About this exercise: Would you restate every entry below word for word? Leave out the pictures.

-=-=-=-=-

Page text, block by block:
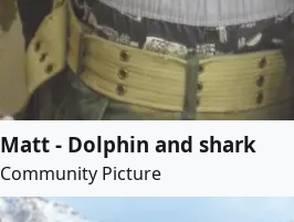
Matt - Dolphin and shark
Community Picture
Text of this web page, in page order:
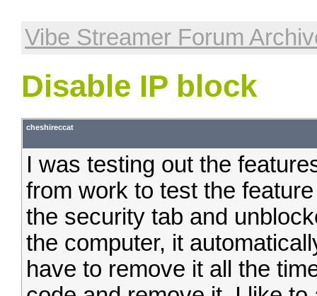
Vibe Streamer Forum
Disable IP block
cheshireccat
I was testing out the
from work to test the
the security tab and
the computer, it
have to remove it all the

-=-=-=-=-

Written solution:
Page text, block by block:
Matt - Dolphin and shark
Community Picture
Text of this web page, in page order:
Vibe Streamer Forum
Disable IP block
cheshireccat
I was testing out the
from work to test the
the security tab and
the computer, it
have to remove it all the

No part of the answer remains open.